# WHAT THE TASK REQUIRES
A single number is the expected answer: the count of lines in the listing that hold the word "Dating".

# EXCERPTED RECORDS
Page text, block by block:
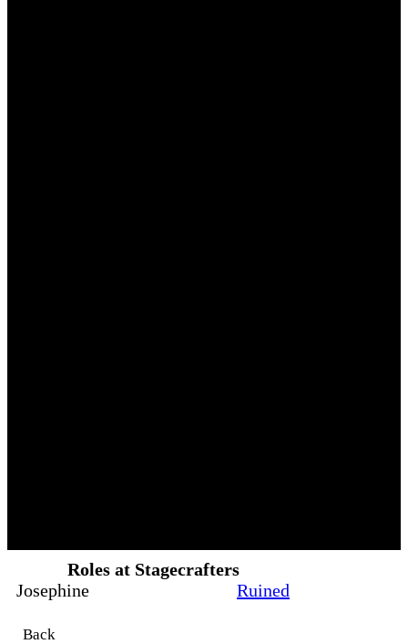
Roles at Stagecrafters
Josephine
Ruined
Back
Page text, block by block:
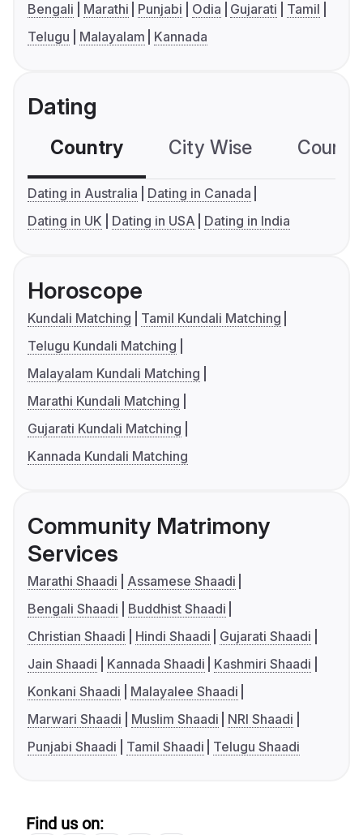
Bengali Marathi Punjabi Odia Gujarati
Tamil
Telugu
Malayalam Kannada
Dating
Country City Wise
Dating in Australia
Dating in Canada
Dating in UK
Dating in USA Dating in India
Horoscope
Kundali Matching
Tamil Kundali Matching
Telugu Kundali Matching
Malayalam Kundali Matching
Marathi Kundali Matching
Gujarati Kundali Matching
Kannada Kundali Matching
Community Matrimony
Services
Marathi Shaadi
Assamese Shaadi
Bengali Shaadi
Buddhist Shaadi
Christian Shaadi
Hindi Shaadi
Gujarati Shaadi
Jain Shaadi
Kannada Shaadi
Kashmiri Shaadi
Konkani Shaadi
Malayalee Shaadi
Marwari Shaadi
Muslim Shaadi
NRI Shaadi
Punjabi Shaadi
Tamil Shaadi Telugu Shaadi
Find us on:
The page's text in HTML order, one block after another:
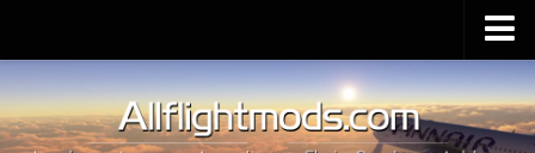
Upload Mod
Installing MSFS 2020 Mods
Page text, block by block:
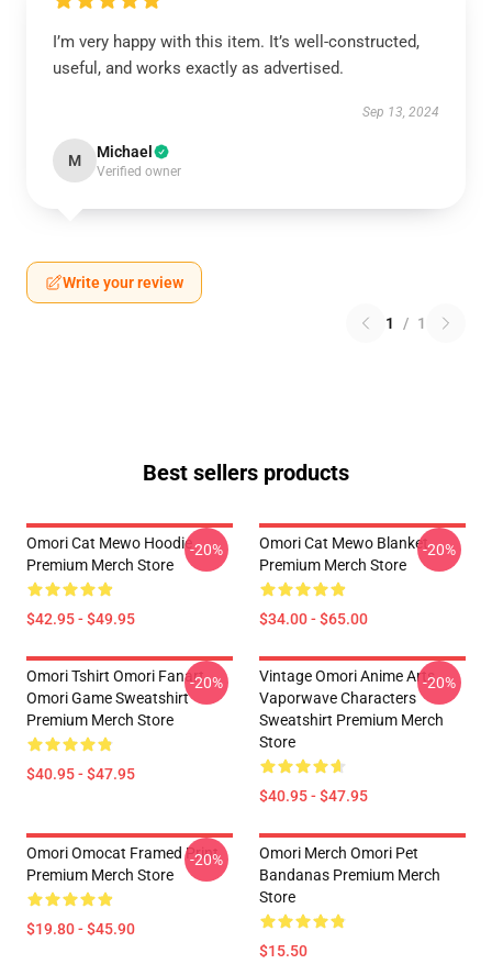
I’m very happy with this item. It’s well-constructed,
useful, and works exactly as advertised.
Sep 13, 2024
M Michael
Verified owner
Write your review
1 / 1
Best sellers products
Omori Cat Mewo Hoodie
Premium Merch Store
$42.95 - $49.95
-20%
Omori Cat Mewo Blanket
Premium Merch Store
$34.00 - $65.00
-20%
Omori Tshirt Omori Fanart
Omori Game Sweatshirt
Premium Merch Store
$40.95 - $47.95
-20%
Vintage Omori Anime Arts
Vaporwave Characters
Sweatshirt Premium Merch
Store
$40.95 - $47.95
-20%
Omori Omocat Framed Print
Premium Merch Store
$19.80 - $45.90
-20%
Omori Merch Omori Pet
Bandanas Premium Merch
Store
$15.50
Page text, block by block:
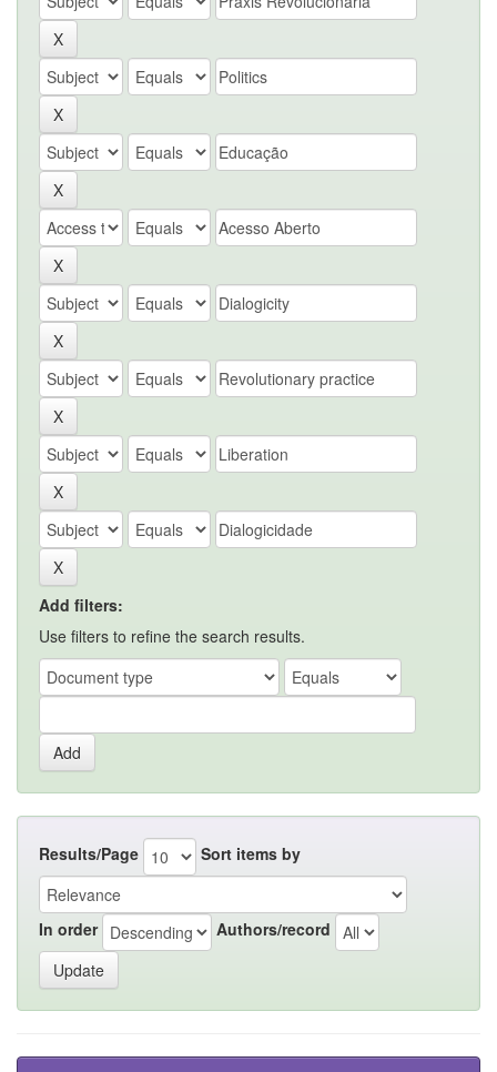
Add filters:
Use filters to refine the search results.
Results/Page Sort items by
In order Authors/record
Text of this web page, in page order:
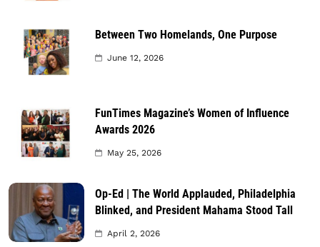
Between Two Homelands, One Purpose
June 12, 2026
FunTimes Magazine’s Women of Influence
Awards 2026
May 25, 2026
Op-Ed | The World Applauded, Philadelphia
Blinked, and President Mahama Stood Tall
April 2, 2026
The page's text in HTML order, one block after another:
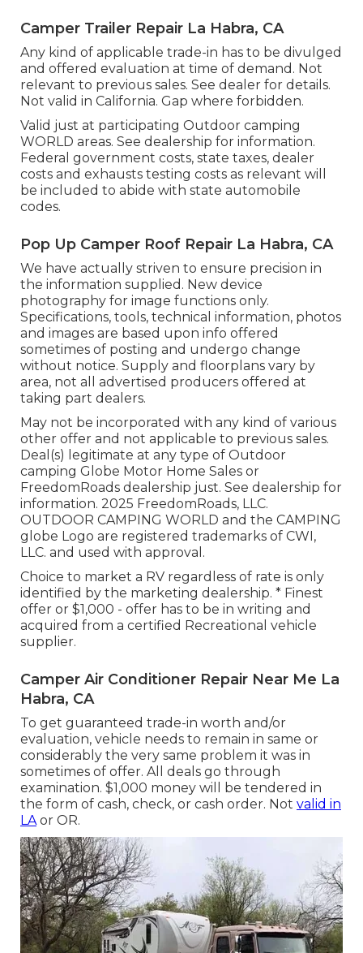
Camper Trailer Repair La Habra, CA
Any kind of applicable trade-in has to be divulged
and offered evaluation at time of demand. Not
relevant to previous sales. See dealer for details.
Not valid in California. Gap where forbidden.
Valid just at participating Outdoor camping
WORLD areas. See dealership for information.
Federal government costs, state taxes, dealer
costs and exhausts testing costs as relevant will
be included to abide with state automobile
codes.
Pop Up Camper Roof Repair La Habra, CA
We have actually striven to ensure precision in
the information supplied. New device
photography for image functions only.
Specifications, tools, technical information, photos
and images are based upon info offered
sometimes of posting and undergo change
without notice. Supply and floorplans vary by
area, not all advertised producers offered at
taking part dealers.
May not be incorporated with any kind of various
other offer and not applicable to previous sales.
Deal(s) legitimate at any type of Outdoor
camping Globe Motor Home Sales or
FreedomRoads dealership just. See dealership for
information. 2025 FreedomRoads, LLC.
OUTDOOR CAMPING WORLD and the CAMPING
globe Logo are registered trademarks of CWI,
LLC. and used with approval.
Choice to market a RV regardless of rate is only
identified by the marketing dealership. * Finest
offer or $1,000 - offer has to be in writing and
acquired from a certified Recreational vehicle
supplier.
Camper Air Conditioner Repair Near Me La
Habra, CA
To get guaranteed trade-in worth and/or
evaluation, vehicle needs to remain in same or
considerably the very same problem it was in
sometimes of offer. All deals go through
examination. $1,000 money will be tendered in
the form of cash, check, or cash order. Not valid in
LAor OR.
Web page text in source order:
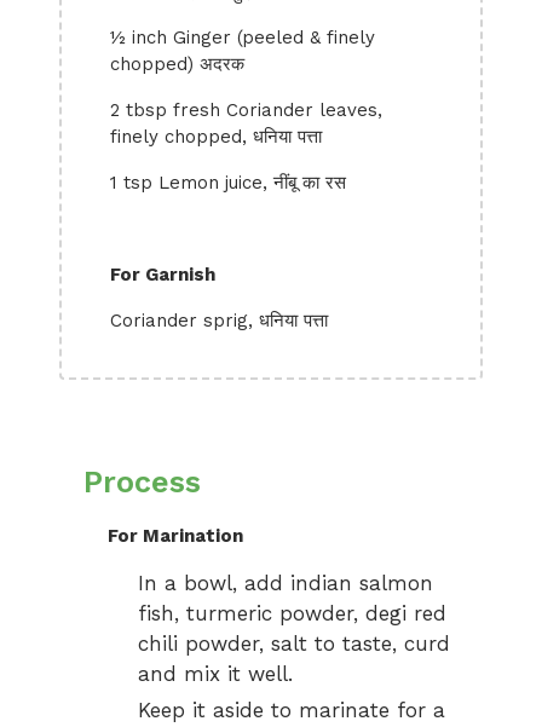
½ inch Ginger (peeled & finely
chopped) अदरक
2 tbsp fresh Coriander leaves,
finely chopped, धनिया पत्ता
1 tsp Lemon juice, नींबू का रस
For Garnish
Coriander sprig, धनिया पत्ता
Process
For Marination
In a bowl, add indian salmon
fish, turmeric powder, degi red
chili powder, salt to taste, curd
and mix it well.
Keep it aside to marinate for a
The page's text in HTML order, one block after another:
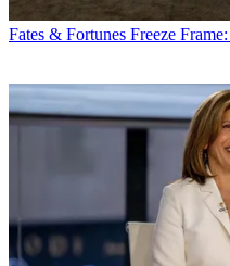
Fates & Fortunes Freeze
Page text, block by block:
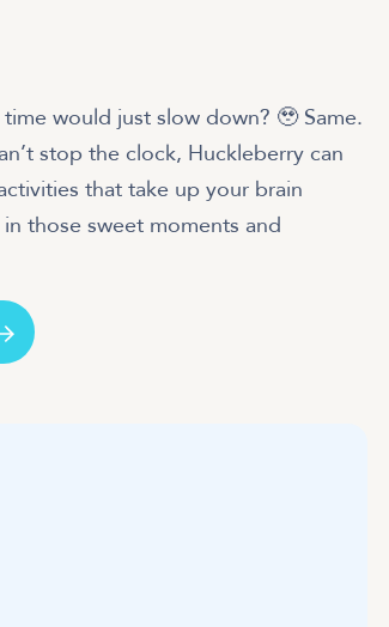
would just slow down? 🥹 Same.
stop the clock, Huckleberry can
that take up your brain
those sweet moments and
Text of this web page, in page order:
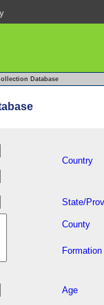
Database
Country
State/
County
Formation
Age
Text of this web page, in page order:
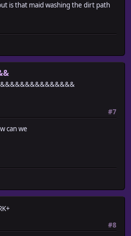
is that maid washing the dirt path
#7
can we
#8
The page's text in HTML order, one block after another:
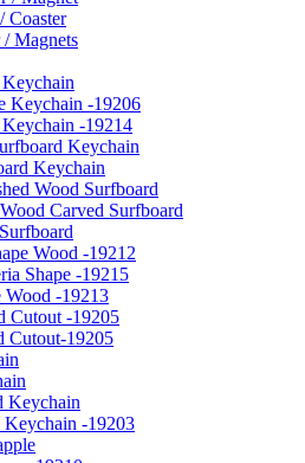
Coaster
Magnets
Keychain -19206
-19214
Keychain
Keychain
Wood Surfboard
Carved Surfboard
Wood -19212
Shape -19215
Wood -19213
Cutout -19205
Cutout-19205
Keychain
-19203
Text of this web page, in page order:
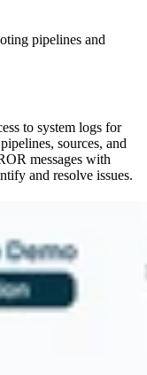
pipelines and
to system logs for
sources, and
messages with
and resolve issues.
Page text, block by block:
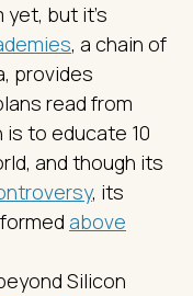
but it’s
, a chain of
provides
read from
is to educate 10
and though its
, its
above
Silicon

# RESULT FOR THIS TASK
5